Mukoviszidose: Forschungsansätze

Lebensqualität und Prognose der Mukoviszidose-Patienten verbesserten sich in den vergangenen Jahrzehnten. Trotzdem gibt es für die Forschung noch sehr viel zu tun. So gilt es zum Beispiel neue „Angriffspunkte“ für Medikamente zu identifizieren. Da die Therapie möglichst frühzeitig beginnen sollte, bevor Schädigungen vorliegen, ist es auch wichtig, die diagnostischen Möglichkeiten zu verbessern.
Das interdisziplinäre Forschungsprogramm des Deutschen Zentrums für Lungenforschung (DZL) hat zum Ziel, die Entstehungsmechanismen von cystischer Fibrose besser zu verstehen. Damit wollen die Wissenschaftler neue therapeutische Angriffspunkte finden, mit denen sich Diagnostik und Monitoring des Erkrankungsverlaufs sowie Therapie der Erkrankung und  Prävention von Lungenschäden verbessern lassen.

Aufbau einer CF-Kohorte mit Neugeborenen

Teil des DZL-Forschungsprogramms ist auch, die Funktion des CFTR-Kanals (CFTR = Cystis Fibrosis Transmembrane Regulator) noch besser zu verstehen. Eine umfassende Bewertung des Magnetresonanztomogramms (MRI) der Lunge- für die Untersuchung der Lungenfunktion bei Kleinkindern mit Cystischer Fibrose soll das Lungen-MRI für Mukoviszidose kliniktauglich machen.
Auch die mikrobielle Besiedlung der Atemwege ist Gegenstand der Forschung.

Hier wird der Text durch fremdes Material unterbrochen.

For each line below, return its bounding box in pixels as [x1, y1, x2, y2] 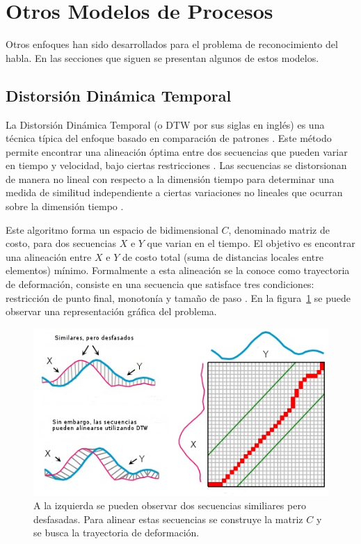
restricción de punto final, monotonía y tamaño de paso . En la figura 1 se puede [6, 290, 351, 305]
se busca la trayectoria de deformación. [33, 525, 200, 540]
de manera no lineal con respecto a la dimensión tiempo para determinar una [6, 171, 335, 186]
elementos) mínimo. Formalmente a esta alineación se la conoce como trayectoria [6, 263, 350, 278]
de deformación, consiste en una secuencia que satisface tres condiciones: [6, 277, 314, 291]
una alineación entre [6, 249, 92, 264]
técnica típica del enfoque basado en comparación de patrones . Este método [6, 131, 332, 145]
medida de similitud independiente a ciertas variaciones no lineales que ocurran [6, 185, 343, 200]
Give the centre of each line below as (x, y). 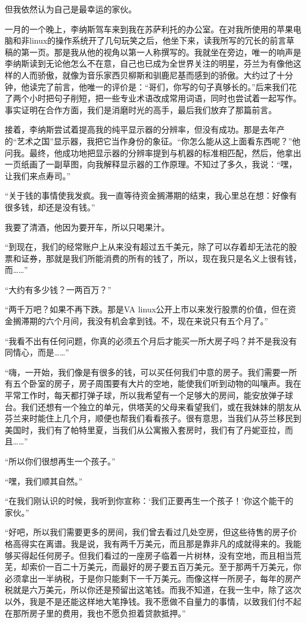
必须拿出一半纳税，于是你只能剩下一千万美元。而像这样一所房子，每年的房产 (153, 578)
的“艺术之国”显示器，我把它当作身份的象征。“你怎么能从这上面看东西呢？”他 (153, 141)
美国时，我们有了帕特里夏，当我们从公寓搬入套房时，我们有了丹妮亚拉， (145, 429)
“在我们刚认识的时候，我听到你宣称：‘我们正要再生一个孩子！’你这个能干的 (149, 501)
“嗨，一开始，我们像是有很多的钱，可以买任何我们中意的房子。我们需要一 (147, 372)
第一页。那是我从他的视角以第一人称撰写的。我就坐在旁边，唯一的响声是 (161, 52)
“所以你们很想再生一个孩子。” (60, 461)
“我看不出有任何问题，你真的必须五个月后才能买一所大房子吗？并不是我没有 (151, 340)
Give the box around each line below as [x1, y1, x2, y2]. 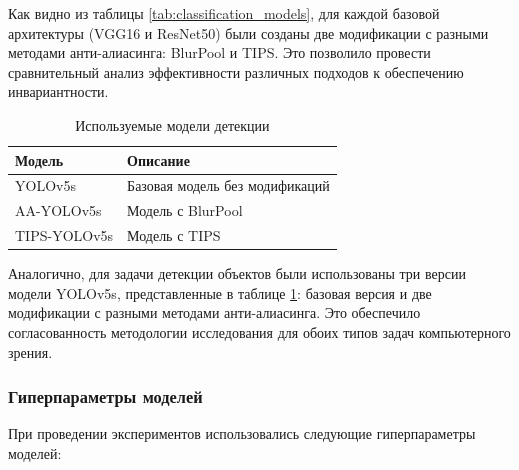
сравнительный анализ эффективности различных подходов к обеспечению [8, 61, 464, 82]
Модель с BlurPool [127, 200, 243, 221]
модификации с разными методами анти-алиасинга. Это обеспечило [8, 302, 421, 323]
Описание [127, 149, 190, 170]
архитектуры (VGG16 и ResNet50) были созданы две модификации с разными [8, 22, 489, 43]
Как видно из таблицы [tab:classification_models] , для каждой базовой [8, 3, 440, 23]
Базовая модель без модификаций [127, 175, 330, 196]
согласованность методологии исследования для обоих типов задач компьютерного [8, 321, 511, 342]
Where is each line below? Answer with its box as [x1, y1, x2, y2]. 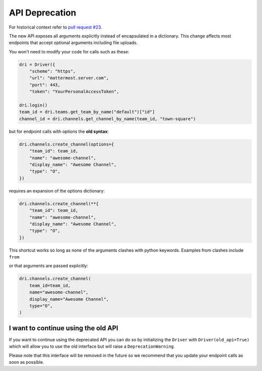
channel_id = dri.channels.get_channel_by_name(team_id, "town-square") [19, 116, 196, 121]
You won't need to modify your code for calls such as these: [9, 48, 130, 54]
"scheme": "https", [29, 68, 76, 74]
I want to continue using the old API [9, 324, 118, 332]
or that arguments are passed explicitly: [9, 263, 88, 269]
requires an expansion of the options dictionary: [9, 188, 105, 194]
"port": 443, [29, 82, 61, 87]
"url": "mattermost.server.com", [29, 75, 109, 81]
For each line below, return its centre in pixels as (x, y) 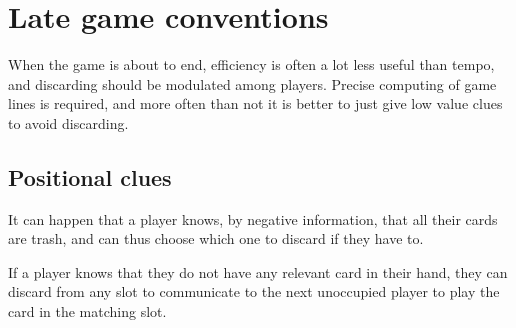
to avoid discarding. (68, 122)
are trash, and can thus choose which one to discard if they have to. (216, 238)
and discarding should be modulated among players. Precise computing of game (252, 83)
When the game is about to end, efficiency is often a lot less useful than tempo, (251, 64)
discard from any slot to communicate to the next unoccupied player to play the (254, 291)
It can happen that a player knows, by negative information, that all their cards (253, 218)
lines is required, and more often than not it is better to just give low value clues (255, 103)
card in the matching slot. (87, 311)
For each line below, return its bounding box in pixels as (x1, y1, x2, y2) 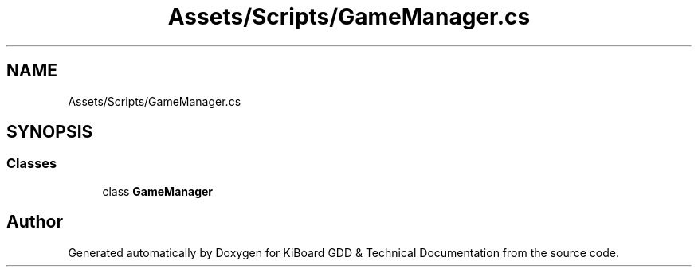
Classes (6, 155, 57, 172)
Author (6, 212, 63, 232)
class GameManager (102, 184, 214, 198)
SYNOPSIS (6, 122, 93, 142)
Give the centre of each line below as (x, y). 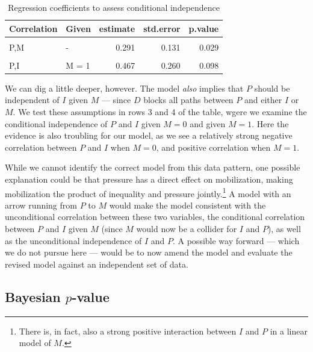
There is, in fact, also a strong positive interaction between (128, 331)
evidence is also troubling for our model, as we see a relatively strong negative (149, 135)
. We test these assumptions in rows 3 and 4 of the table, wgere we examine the (160, 112)
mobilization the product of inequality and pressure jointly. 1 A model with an (148, 192)
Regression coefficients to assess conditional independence (114, 7)
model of (35, 343)
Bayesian (33, 296)
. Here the (270, 123)
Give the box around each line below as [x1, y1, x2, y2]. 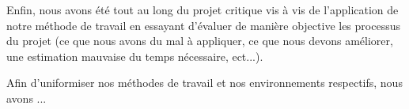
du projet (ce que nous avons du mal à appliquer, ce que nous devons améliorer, [6, 32, 393, 49]
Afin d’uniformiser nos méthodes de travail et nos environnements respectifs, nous [6, 74, 403, 91]
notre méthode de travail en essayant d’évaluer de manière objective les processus [6, 17, 400, 33]
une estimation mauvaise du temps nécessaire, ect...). [6, 47, 263, 64]
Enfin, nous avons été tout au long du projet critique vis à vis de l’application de [6, 2, 399, 17]
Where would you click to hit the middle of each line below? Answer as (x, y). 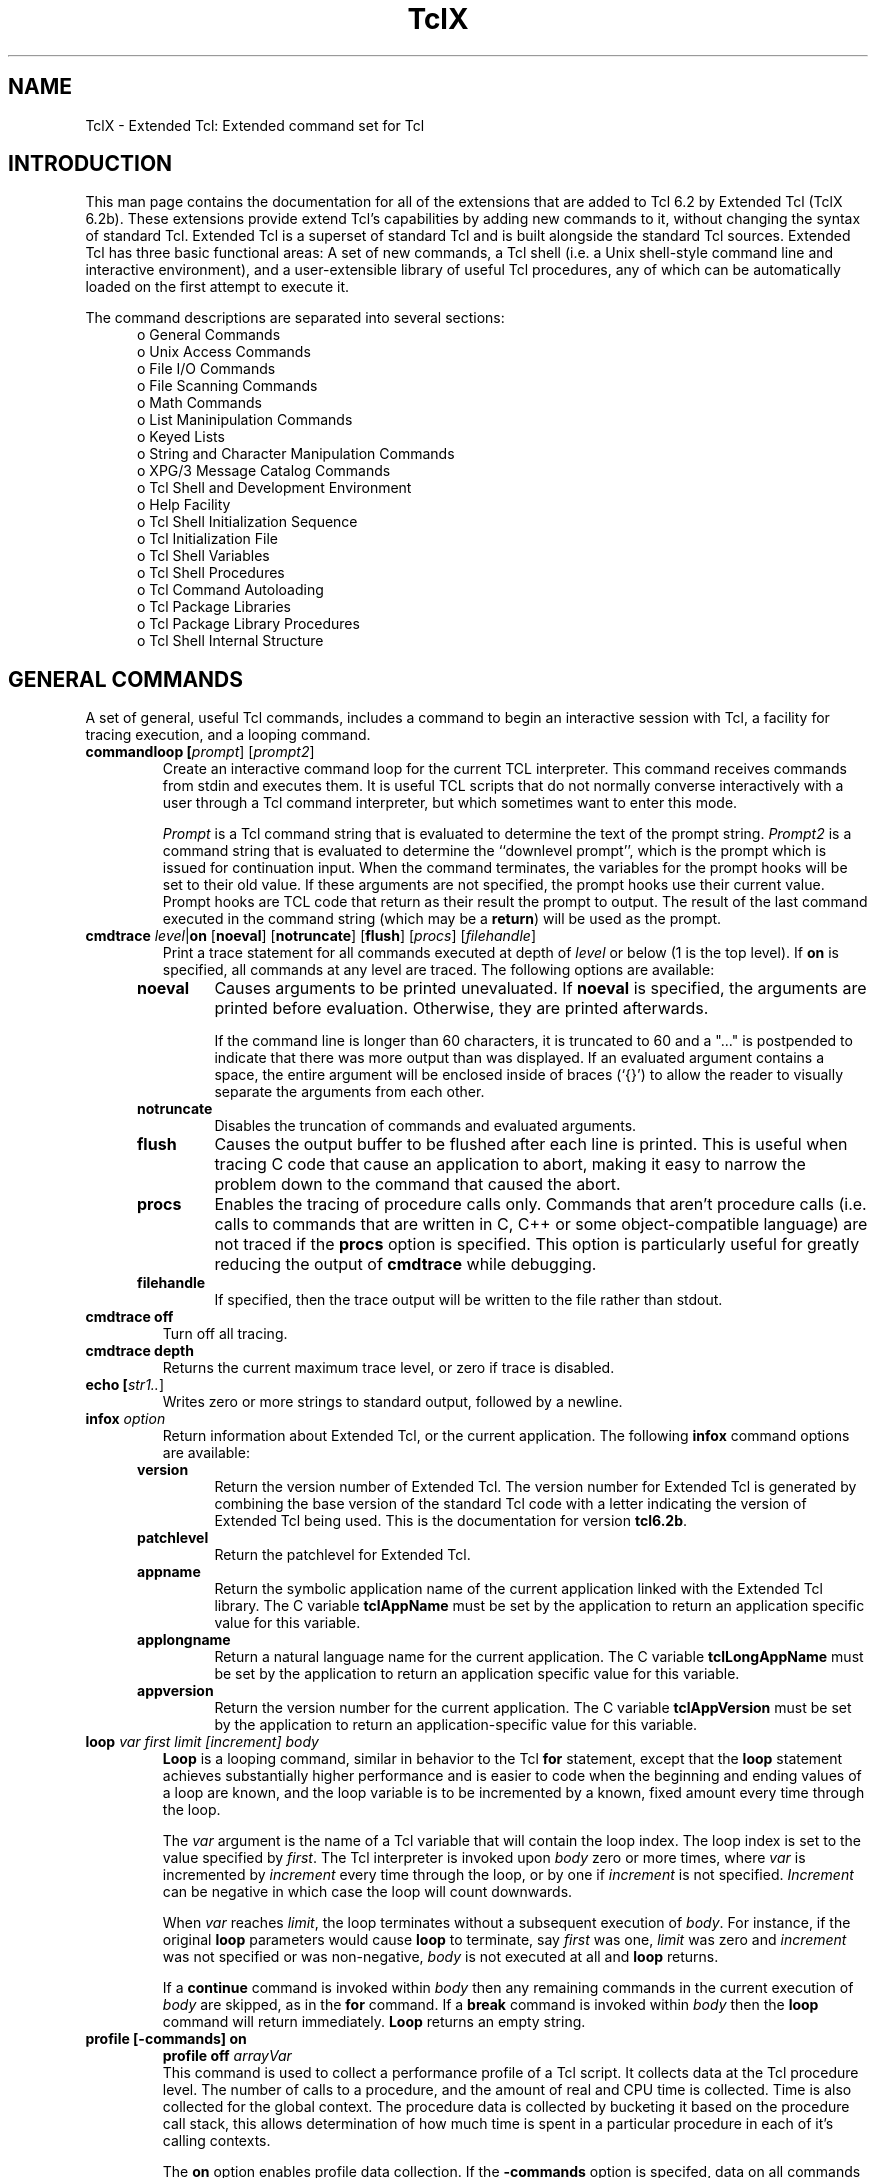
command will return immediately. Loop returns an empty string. (374, 2022)
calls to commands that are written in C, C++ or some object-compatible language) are (541, 1224)
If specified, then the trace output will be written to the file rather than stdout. (468, 1300)
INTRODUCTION (90, 164)
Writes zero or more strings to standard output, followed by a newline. (392, 1402)
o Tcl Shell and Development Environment (274, 488)
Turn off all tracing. (225, 1334)
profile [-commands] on (166, 2039)
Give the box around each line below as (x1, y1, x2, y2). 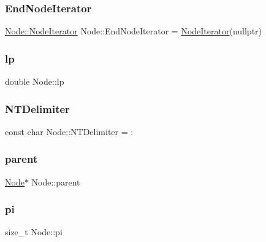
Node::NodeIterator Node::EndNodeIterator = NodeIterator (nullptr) (5, 25, 262, 37)
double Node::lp (5, 75, 64, 88)
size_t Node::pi (5, 225, 63, 238)
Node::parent (31, 175, 80, 188)
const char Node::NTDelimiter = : (5, 125, 134, 138)
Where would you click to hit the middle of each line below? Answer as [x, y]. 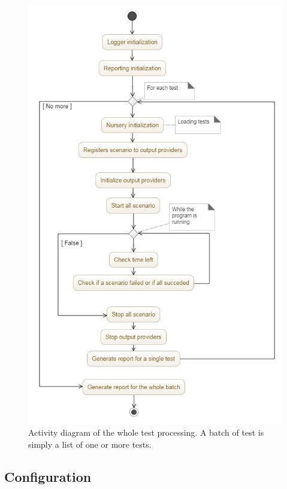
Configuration [48, 477]
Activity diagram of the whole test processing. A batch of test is [146, 432]
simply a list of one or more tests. [90, 444]
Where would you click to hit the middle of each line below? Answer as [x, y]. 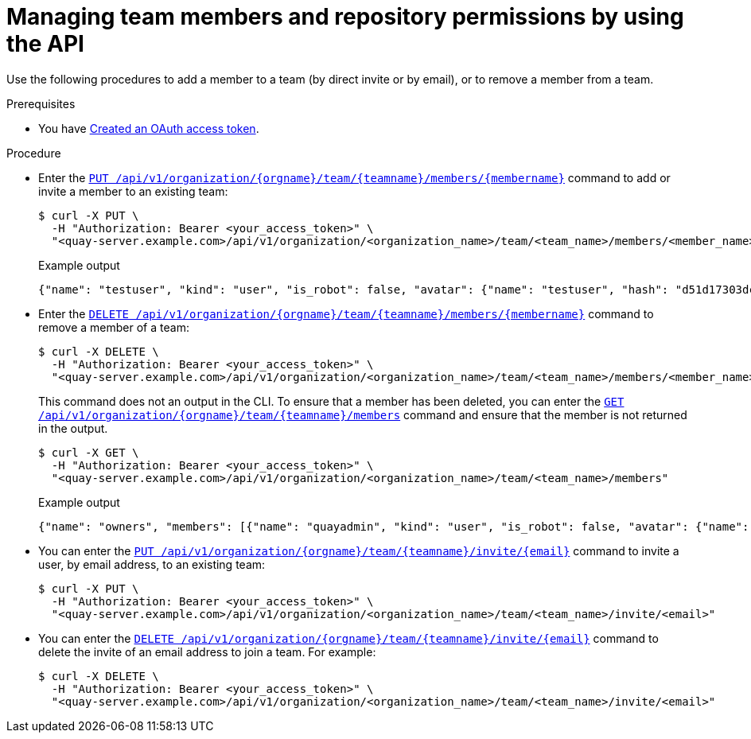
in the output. [73, 428]
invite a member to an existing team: [133, 191]
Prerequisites [41, 103]
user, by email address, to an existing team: [152, 564]
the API [45, 44]
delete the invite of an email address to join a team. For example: [207, 651]
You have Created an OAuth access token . [149, 128]
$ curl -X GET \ [89, 452]
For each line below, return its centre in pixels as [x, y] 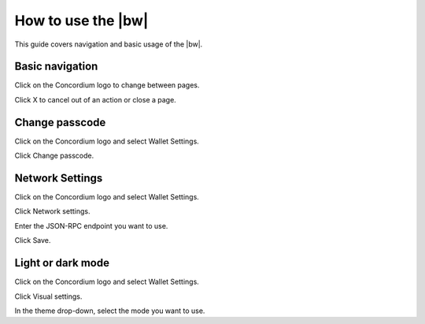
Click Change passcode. [54, 156]
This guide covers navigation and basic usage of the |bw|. [109, 44]
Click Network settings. [52, 211]
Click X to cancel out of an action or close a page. [95, 99]
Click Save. [33, 240]
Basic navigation [56, 67]
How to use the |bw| [81, 20]
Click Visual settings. [48, 296]
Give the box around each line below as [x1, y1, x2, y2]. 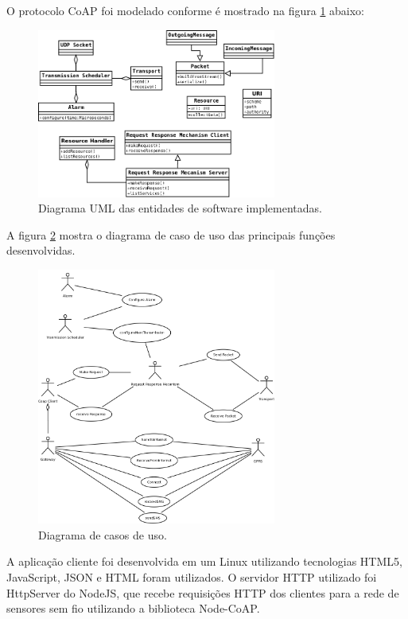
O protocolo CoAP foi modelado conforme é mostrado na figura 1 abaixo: [6, 2, 365, 18]
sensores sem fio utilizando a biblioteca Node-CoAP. [6, 600, 260, 617]
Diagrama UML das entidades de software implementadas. [38, 200, 322, 216]
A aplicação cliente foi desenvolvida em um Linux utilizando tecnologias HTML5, [6, 553, 402, 570]
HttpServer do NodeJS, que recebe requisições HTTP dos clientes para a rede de [6, 584, 399, 601]
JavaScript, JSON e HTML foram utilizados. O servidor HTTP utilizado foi [6, 569, 377, 586]
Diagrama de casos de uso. [38, 526, 167, 543]
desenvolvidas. [6, 242, 76, 259]
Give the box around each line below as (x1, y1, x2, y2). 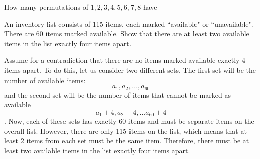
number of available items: (4, 74, 86, 85)
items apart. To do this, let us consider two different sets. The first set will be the (4, 64, 256, 75)
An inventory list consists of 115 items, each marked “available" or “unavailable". (4, 18, 253, 29)
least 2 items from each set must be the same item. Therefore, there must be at (4, 135, 249, 146)
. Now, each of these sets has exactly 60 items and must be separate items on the (4, 116, 254, 126)
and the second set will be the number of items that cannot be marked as (4, 89, 231, 100)
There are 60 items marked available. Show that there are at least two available (4, 28, 249, 39)
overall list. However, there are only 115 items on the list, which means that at (4, 125, 247, 136)
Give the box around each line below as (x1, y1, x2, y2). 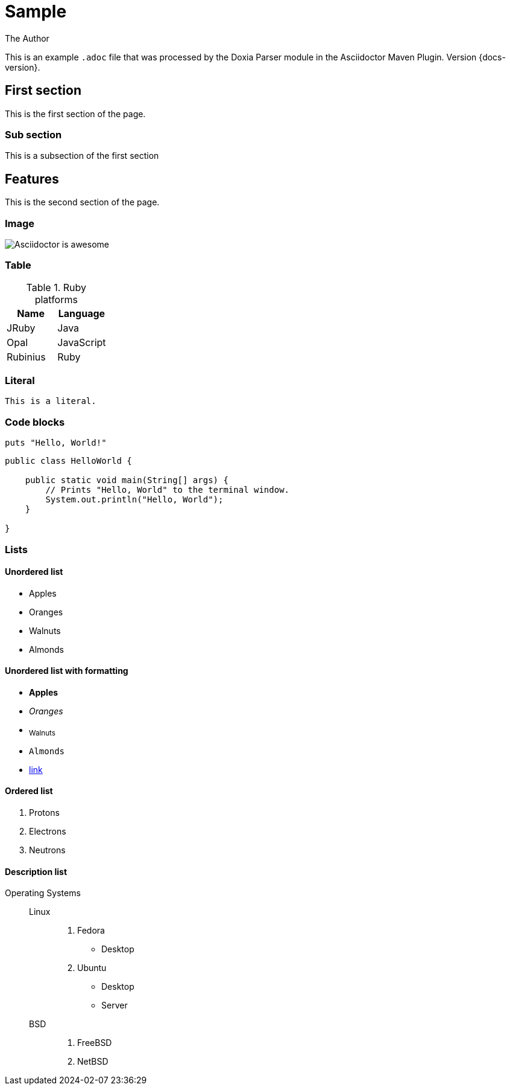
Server (101, 1000, 128, 1011)
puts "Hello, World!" (5, 438, 107, 448)
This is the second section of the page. (5, 197, 160, 208)
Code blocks (5, 415, 65, 428)
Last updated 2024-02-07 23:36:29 (5, 1075, 147, 1086)
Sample (5, 1, 67, 22)
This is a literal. (5, 396, 96, 406)
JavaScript (57, 336, 106, 348)
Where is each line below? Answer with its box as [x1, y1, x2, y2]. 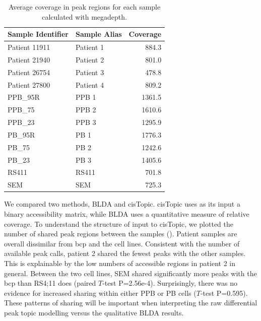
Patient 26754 [8, 67, 50, 77]
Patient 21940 [8, 54, 50, 65]
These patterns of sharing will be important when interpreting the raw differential [4, 297, 257, 308]
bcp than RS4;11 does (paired [4, 278, 96, 288]
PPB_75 [8, 104, 35, 115]
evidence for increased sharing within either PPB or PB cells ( [4, 287, 197, 298]
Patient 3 [75, 67, 104, 77]
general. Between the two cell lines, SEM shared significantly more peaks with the [4, 268, 257, 278]
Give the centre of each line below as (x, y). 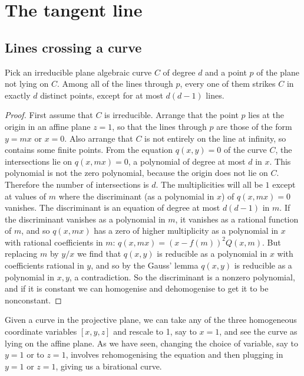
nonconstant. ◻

Die Lunge der CF Patienten ist mit Dutzenden von Viren und Pilzen und Hunderten von Bakterien kolonisiert. Jeder Patient besitzt ein individuelles Mikrobiom. Das Spektrum reicht von einem mikrobiellen Milieu wie bei lungengesunden Menschen bis zu einer Monokultur von Pseudomonaden bei Patienten im fortgeschrittenen Krankheitsstadium.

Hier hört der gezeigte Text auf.